Content distribution applications typically require data consistency and reliability. TCP has successfully satisfied these requirements for unicast connectivity; a TCP-equivalent reliable transport protocol for multicast communication has been the subject of active research in recent years [12]. In an ALMI multicast group, the end-to-end reliability problem still exists; however, the cause of the problems differs greatly from that over IP multicast. In ALMI, unicast TCP connections provide data reliability on a hop-by-hop basis, which implies that packet losses due to network congestion and transmission errors are eliminated. Instead, the main reason for packet losses in ALMI are due to multicast tree transitions, transient network link failures, or node failures.
In ALMI, implosion and exposure control happens naturally, it efficiently aggregate requests and retransmit data without the need for router support or knowledge of session topology. Upon loss detection, a session member sends a request onto the interface where data is received from. Requests are then aggregated at each hop so that only one of them escapes the loss subtree. When applications can buffer data or regenerate data from disk, retransmission can happen locally. In this case, the node above the lossy link will retransmit data to the requesting subtree. Otherwise, when upstream node has reset its application naming states(explained below) and can no longer retransmit data locally, a NODATA packet is sent back to the requestor, i.e. the head of the loss subtree. The requestor then initiates an out-of-band connection directly to the source, and subsequent request and retransmit are conducted over this out-of-band connection. In both local and out-of-band retransmission, upon receiving retransmitted packets, requestor forwards them to downstream requestors. The out-of-band connection is torn down after fulfilling the request. The choice of out-of-band request versus relaying request and retransmissions hop-by-hop is due to ALMI's loss characteristics: they are infrequent but usually happen in bulk. Typically, once a node loses its connection, it takes about 3 round trip time to re-connect to the multicast tree and detect packet losses. Although relaying request all the way up to the source can sometime aggregate more independent loss requests at higher up the tree, it adds per-hop processing and transmission delay for each request and retransmission packet, and also disrupts the normal data distribution process. On the contrary, an out-of-band connection separates data distribution from retransmissions and have much less processing delay.

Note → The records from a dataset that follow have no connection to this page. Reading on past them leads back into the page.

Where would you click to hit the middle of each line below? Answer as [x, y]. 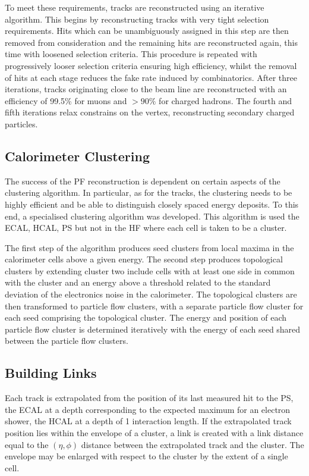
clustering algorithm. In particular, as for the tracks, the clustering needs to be [149, 192]
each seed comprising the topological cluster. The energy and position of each [146, 317]
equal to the [27, 444]
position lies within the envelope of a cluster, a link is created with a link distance [154, 433]
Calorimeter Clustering [77, 156]
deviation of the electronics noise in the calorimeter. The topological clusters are [151, 294]
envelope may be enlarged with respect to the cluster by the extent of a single [146, 456]
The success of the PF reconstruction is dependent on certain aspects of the [143, 181]
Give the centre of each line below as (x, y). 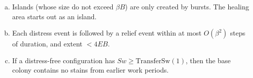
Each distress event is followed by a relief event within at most (107, 33)
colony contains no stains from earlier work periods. (90, 70)
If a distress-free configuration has (63, 60)
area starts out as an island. (54, 16)
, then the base (208, 60)
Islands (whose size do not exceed (63, 6)
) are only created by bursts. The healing (187, 6)
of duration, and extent (47, 44)
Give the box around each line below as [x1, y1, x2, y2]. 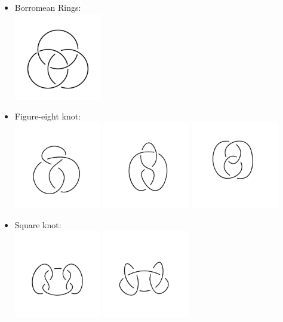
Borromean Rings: [14, 1, 81, 13]
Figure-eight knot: [14, 110, 81, 122]
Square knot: [14, 219, 61, 231]
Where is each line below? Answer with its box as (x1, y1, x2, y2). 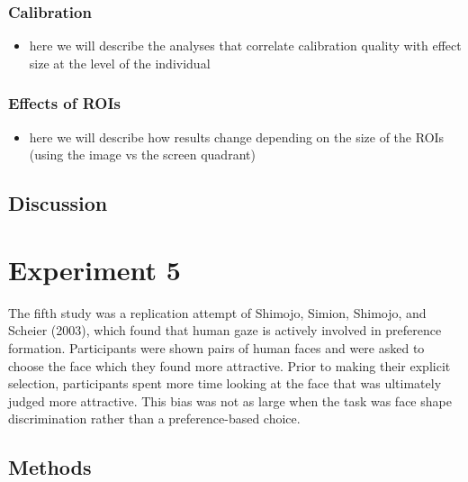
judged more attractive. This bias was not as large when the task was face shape (8, 391, 452, 410)
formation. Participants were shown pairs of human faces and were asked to (8, 338, 425, 357)
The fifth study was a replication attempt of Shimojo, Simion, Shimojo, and (8, 303, 427, 322)
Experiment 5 (8, 250, 181, 287)
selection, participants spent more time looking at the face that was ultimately (8, 374, 442, 393)
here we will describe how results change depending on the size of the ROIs (29, 127, 445, 146)
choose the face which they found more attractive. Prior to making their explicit (8, 356, 451, 375)
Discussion (8, 189, 108, 217)
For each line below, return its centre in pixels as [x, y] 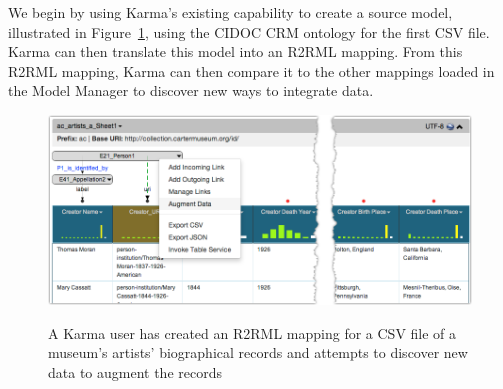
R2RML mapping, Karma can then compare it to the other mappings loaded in [251, 70]
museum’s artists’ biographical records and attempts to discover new [258, 352]
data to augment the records [135, 372]
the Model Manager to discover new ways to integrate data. [191, 90]
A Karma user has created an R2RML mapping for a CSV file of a [252, 332]
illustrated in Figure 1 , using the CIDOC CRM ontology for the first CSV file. [249, 31]
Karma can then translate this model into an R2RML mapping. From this [235, 51]
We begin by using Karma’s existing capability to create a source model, [230, 12]
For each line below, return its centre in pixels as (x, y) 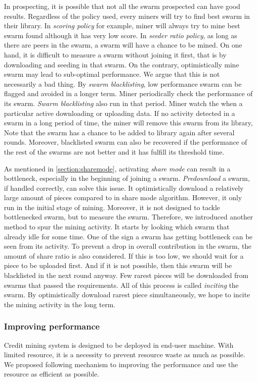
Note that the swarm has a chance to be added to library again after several (119, 132)
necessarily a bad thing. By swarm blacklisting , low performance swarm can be (123, 83)
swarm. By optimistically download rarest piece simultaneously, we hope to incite (127, 295)
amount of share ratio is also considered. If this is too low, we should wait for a (124, 255)
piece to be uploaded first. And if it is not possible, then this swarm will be (118, 265)
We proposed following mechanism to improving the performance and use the (121, 364)
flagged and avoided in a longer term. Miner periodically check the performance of (128, 93)
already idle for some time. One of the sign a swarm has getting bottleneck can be (128, 236)

Additionally, ALMI also deploys ACKs to synchronize data
reception states at members. This is necessary for applications that
require total reliability but have limited buffer space. Before
resetting their buffers, members need to ensure all packets in buffer
are correctly received by all members. An ACK is a list of
source, sequence number
pairs, where sequence number is the
highest contiguous sequence number received locally from a data
source. Initiated from leaf nodes, ACKs are sent upstream
towards the root. At each intermediate node, once a member received
ACKs from all its children, it forwards upstream an ACK
containing the minimum of sequence numbers for each source. When the
ACK reaches root, it is multicasted back downstream and reset
every nodes' state to their common minimum. A member is then free to
clear up all packet buffers with sequence number less than the
minimum. The frequency of the ACK process depends on both the
data rate and the smallest buffer space at a member application.